8. A composition according to claim 1, wherein the hydrogel further comprises a chemoattractant, chemokine, cytokine, adhesion molecules, or mixtures thereof.

9. A composition according to claim 1, wherein the microspheres further comprise a chemoattractant, chemokine, cytokine, adhesion molecules, or mixtures thereof.

10. A composition according to claim 9, wherein the chemoattractant is selected from the group consisting of IGF-1, FGF, BMP2, and mixtures thereof.

11. A composition according to claim 9, wherein the chemoattractant promotes the biosynthesis of extracellular-matrix.

12. A composition according to claim 9, wherein the type and amount of chemokine is compatable with the biological tissue.

13. A composition according to claim 1, wherein the microspheres have an average diameter between about 10 and about 100 microns.

14. A composition according to claim 1, wherein the composition is molded in the shape of a biological tissue defect.

15. A composition according to claim 1, wherein the composition is molded in the shape of a cylinder, cone, or ovoid for insertion into a biological tissue defect.

16. A composition according to claim 1, wherein the biological tissue is selected from the group consisting of cartilage, bone, bladder, liver, kidney, and mixtures thereof.

17. A composition according to claim 1, wherein the microspheres are unevenly dispersed in the matrix to form pores, avenues, or channels upon degradation.

18. A composition according to claim 17, wherein the pores, avenues, or channels formed upon degradation are sufficiently large to permit cellular migration into the remaining matrix of non-biodegradable hydrogel.

19. A composition according to claim 1, wherein the microspheres of biodegradable polymer are selected to degrade in vivo at a rate such that mechanical and functional characteristics of the implanted composition are maintained by the simultaneous ingrowth of biological material.
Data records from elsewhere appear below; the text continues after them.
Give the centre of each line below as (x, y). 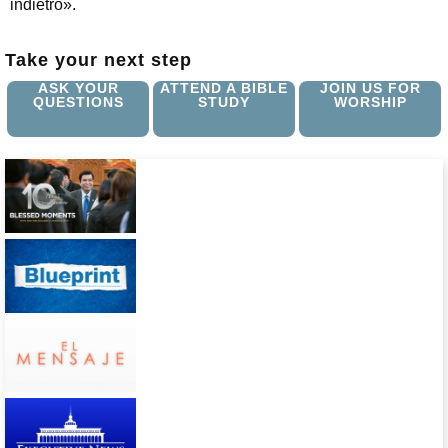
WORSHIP (370, 102)
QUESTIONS (78, 102)
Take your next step (98, 60)
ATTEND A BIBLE (224, 88)
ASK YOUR (78, 88)
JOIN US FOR (370, 88)
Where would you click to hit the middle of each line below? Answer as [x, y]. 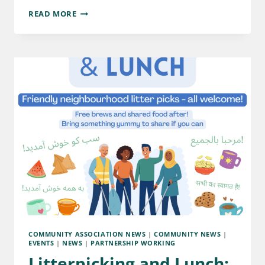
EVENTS [41, 243]
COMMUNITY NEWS [188, 234]
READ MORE [53, 14]
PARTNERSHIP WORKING [133, 243]
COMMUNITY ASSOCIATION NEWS [87, 234]
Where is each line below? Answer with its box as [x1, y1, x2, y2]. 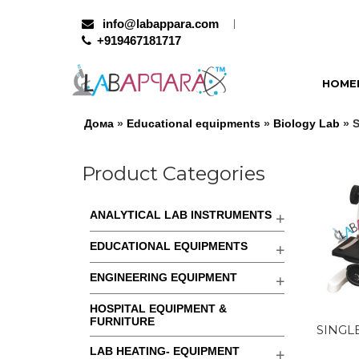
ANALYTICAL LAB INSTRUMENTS [90, 208, 272, 221]
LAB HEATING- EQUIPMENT [90, 345, 240, 357]
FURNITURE [90, 315, 155, 328]
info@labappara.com [99, 17, 219, 30]
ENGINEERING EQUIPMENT [90, 271, 237, 284]
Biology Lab [273, 117, 340, 130]
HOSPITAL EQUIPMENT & [90, 302, 227, 315]
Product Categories [82, 162, 265, 185]
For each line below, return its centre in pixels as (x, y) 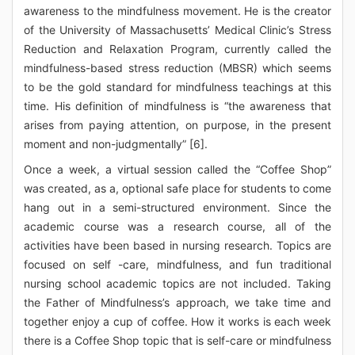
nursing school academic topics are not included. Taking (177, 283)
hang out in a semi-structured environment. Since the (177, 207)
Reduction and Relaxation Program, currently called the (177, 49)
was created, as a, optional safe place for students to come (177, 188)
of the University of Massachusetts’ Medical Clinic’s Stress (177, 30)
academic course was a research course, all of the (177, 226)
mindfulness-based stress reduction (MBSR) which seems (177, 68)
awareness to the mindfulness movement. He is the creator (177, 11)
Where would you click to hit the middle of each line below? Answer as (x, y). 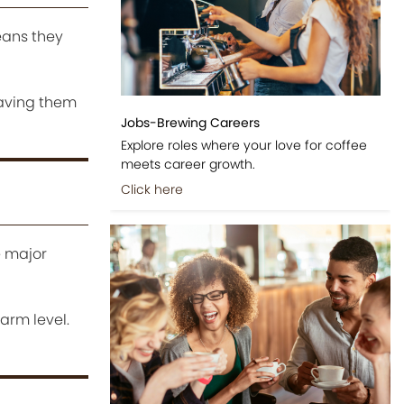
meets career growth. (188, 164)
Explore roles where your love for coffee (243, 145)
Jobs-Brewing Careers (190, 122)
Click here (151, 189)
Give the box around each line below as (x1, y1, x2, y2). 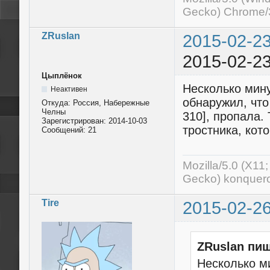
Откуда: (42, 98, 73, 108)
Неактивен (50, 85, 87, 94)
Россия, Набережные (73, 98, 149, 108)
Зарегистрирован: (42, 116, 108, 126)
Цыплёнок (42, 71, 82, 81)
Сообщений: (42, 125, 88, 135)
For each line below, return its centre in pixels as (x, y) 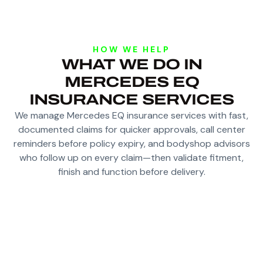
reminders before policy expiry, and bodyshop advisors (131, 144)
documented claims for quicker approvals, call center (131, 130)
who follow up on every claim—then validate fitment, (131, 158)
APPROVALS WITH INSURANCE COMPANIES (131, 230)
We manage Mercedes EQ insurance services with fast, (131, 116)
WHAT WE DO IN (131, 65)
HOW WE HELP (131, 50)
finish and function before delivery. (131, 172)
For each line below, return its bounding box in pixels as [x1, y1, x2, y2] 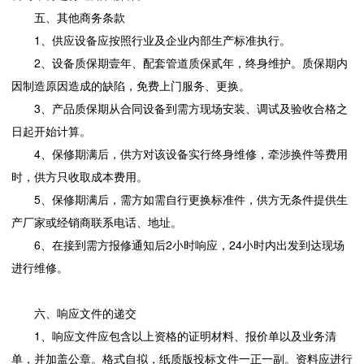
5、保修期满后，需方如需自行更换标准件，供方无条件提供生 [34, 191, 348, 208]
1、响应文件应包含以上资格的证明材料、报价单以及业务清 [34, 327, 336, 344]
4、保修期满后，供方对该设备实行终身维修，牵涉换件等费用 [34, 145, 348, 162]
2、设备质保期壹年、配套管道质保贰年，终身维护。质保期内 [34, 54, 348, 71]
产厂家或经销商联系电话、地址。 [11, 214, 182, 231]
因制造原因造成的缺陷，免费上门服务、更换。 [11, 77, 250, 94]
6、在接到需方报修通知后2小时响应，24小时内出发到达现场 [34, 236, 344, 253]
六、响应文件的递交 [34, 305, 136, 322]
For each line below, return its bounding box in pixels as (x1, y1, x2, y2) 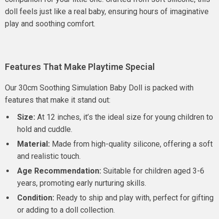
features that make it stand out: (5, 95, 110, 105)
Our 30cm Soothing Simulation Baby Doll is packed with (5, 83, 194, 92)
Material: (17, 139, 50, 149)
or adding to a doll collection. (17, 205, 115, 215)
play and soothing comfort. (5, 19, 95, 28)
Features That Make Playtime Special (5, 62, 155, 72)
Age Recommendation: (17, 166, 101, 175)
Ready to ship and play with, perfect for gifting (54, 193, 214, 202)
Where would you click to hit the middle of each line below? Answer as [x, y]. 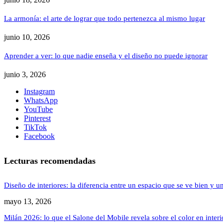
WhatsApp [41, 100]
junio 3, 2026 [25, 74]
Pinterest [37, 118]
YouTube [38, 109]
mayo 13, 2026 [28, 201]
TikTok [35, 127]
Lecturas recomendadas [50, 161]
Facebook [39, 136]

20. The composition according to claim 1, wherein the composition contains two or more discreet layers, wherein each layer has compatible mechanical properties and physical functionality for a distinct biological tissue.

21. The composition according to claim 20, wherein the composition has two layers, and further wherein one layer is compatible with bone and one layer is compatible with cartilage.

22. A method of making a composition according to claim 1, comprising forming microspheres containing a chemokine, dispersing the microspheres in a hydrogel matrix, and molding the matrix in the form of a biological tissue defect.

23. A method of treating, repairing, or replacing biological tissue comprising administering a composition according to claim 1 to a site of treatment, repair, or replacement in a patient.

24. The method of claim 23 wherein the biological tissue is selected from the group consisting of cartilage, bone, bladder, liver, kidney, and mixtures thereof.

25. A method of providing mechanical integrity to a biological defect comprising implanting a composition according to claim 1 to the site of a biological defect and allowing tissue ingrowth within biodegradable pores of the implanted composition, wherein the implanted composition provides mechanical integrity before, during, and after tissue ingrowth.